BEGIN SUPPLIED INFORMATION

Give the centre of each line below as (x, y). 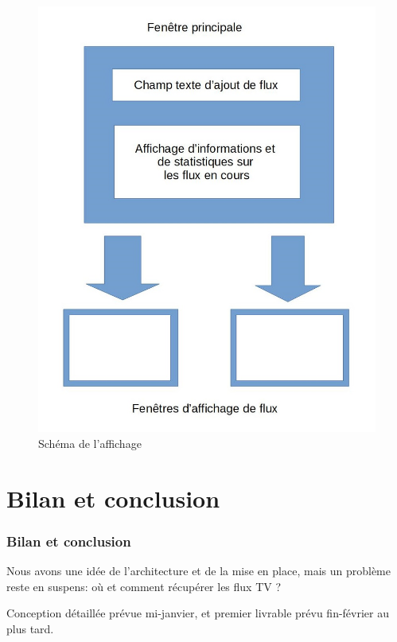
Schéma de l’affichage (90, 443)
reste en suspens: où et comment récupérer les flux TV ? (144, 586)
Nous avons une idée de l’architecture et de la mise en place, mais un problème (198, 571)
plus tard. (30, 628)
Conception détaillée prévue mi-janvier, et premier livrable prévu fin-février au (198, 613)
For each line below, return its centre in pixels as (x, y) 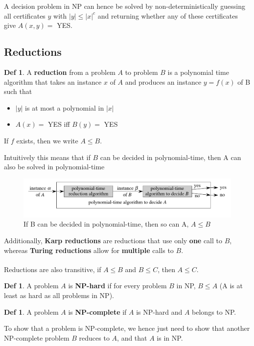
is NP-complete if (97, 311)
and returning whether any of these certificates (168, 15)
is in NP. (170, 337)
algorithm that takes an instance (53, 81)
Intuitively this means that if (47, 157)
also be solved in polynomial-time (54, 167)
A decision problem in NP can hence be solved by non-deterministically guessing (125, 6)
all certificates (25, 15)
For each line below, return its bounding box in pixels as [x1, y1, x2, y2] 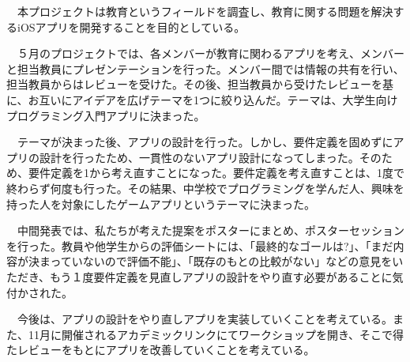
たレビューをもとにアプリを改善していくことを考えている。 [6, 341, 315, 358]
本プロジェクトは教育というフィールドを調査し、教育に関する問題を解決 [17, 3, 393, 19]
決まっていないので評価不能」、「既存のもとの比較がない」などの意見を [28, 253, 393, 270]
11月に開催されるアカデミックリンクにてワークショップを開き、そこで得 [28, 326, 404, 342]
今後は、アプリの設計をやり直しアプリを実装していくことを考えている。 [17, 311, 393, 327]
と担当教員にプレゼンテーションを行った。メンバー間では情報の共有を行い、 [6, 60, 404, 77]
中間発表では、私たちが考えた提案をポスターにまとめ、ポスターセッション [17, 222, 404, 239]
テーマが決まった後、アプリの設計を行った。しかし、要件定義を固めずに [17, 134, 393, 150]
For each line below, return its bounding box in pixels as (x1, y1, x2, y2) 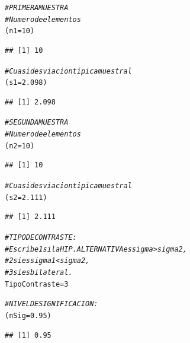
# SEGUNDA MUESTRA (5, 118, 69, 127)
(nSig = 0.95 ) (5, 311, 51, 320)
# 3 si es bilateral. (5, 268, 73, 277)
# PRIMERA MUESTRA (5, 4, 69, 12)
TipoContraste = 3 (5, 280, 69, 288)
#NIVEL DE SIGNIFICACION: (5, 300, 98, 309)
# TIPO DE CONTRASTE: (5, 233, 77, 242)
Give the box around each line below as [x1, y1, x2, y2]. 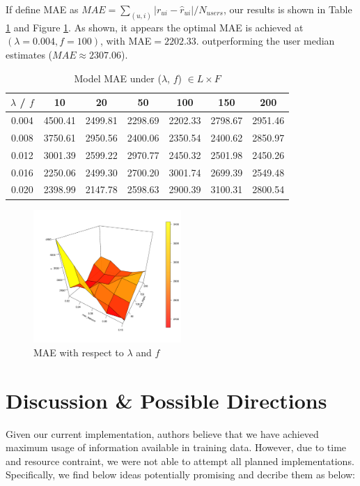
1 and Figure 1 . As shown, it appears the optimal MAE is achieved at [6, 20, 304, 34]
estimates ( [6, 47, 53, 62]
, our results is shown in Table [224, 2, 352, 16]
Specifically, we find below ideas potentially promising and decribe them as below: [6, 467, 355, 482]
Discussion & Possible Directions [6, 386, 327, 414]
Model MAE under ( [74, 70, 162, 85]
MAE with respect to [33, 344, 124, 359]
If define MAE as [6, 2, 79, 16]
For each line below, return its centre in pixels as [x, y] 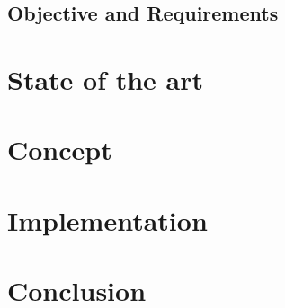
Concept [60, 150]
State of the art [106, 79]
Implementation [107, 220]
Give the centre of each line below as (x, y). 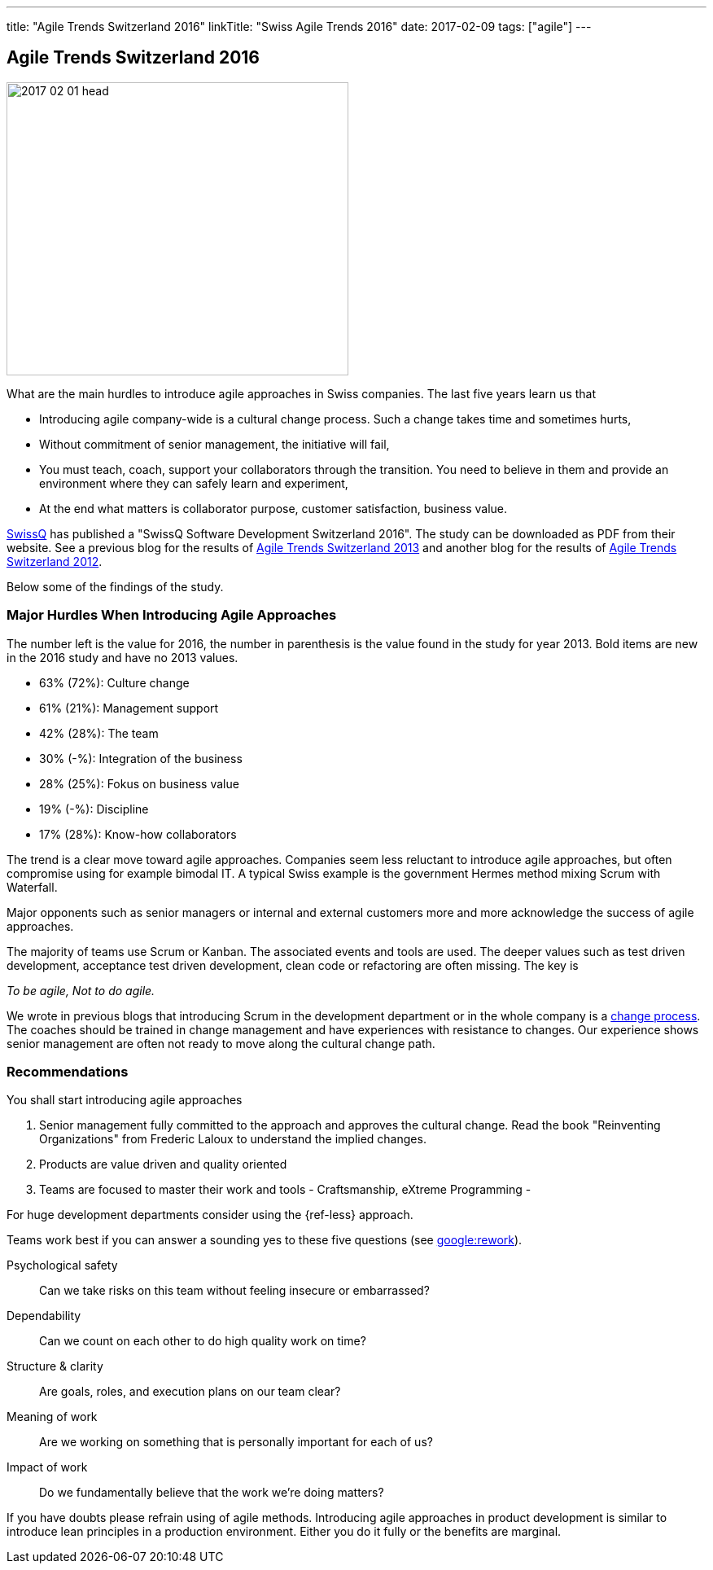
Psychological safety (62, 1265)
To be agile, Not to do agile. (81, 990)
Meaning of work (52, 1417)
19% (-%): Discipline (94, 809)
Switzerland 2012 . (55, 561)
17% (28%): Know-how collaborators (138, 834)
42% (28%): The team (99, 733)
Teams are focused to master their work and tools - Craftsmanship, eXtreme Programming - (285, 1190)
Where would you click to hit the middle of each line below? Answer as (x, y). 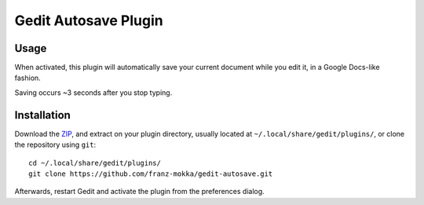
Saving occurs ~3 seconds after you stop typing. (93, 92)
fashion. (27, 78)
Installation (42, 115)
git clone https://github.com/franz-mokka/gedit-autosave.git (151, 174)
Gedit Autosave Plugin (89, 20)
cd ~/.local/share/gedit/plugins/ (95, 163)
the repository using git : (55, 145)
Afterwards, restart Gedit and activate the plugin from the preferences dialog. (139, 192)
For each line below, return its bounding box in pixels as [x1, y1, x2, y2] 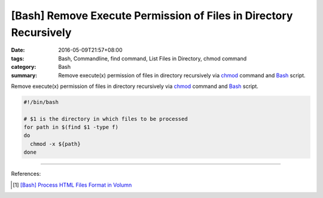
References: [11, 170, 41, 178]
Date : [11, 47, 25, 54]
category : [11, 63, 36, 71]
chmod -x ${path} [30, 141, 81, 147]
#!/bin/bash [23, 99, 59, 105]
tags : [11, 54, 25, 62]
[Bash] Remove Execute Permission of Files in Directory [11, 9, 293, 22]
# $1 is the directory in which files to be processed [23, 115, 188, 122]

END SUPPLIED INFORMATION

Which of the lines above include the word "shown"? Copy each of them.

▸ **FINAL ANSWER**:
1 and Figure 1 . As shown, it appears the optimal MAE is achieved at [6, 20, 304, 34]
, our results is shown in Table [224, 2, 352, 16]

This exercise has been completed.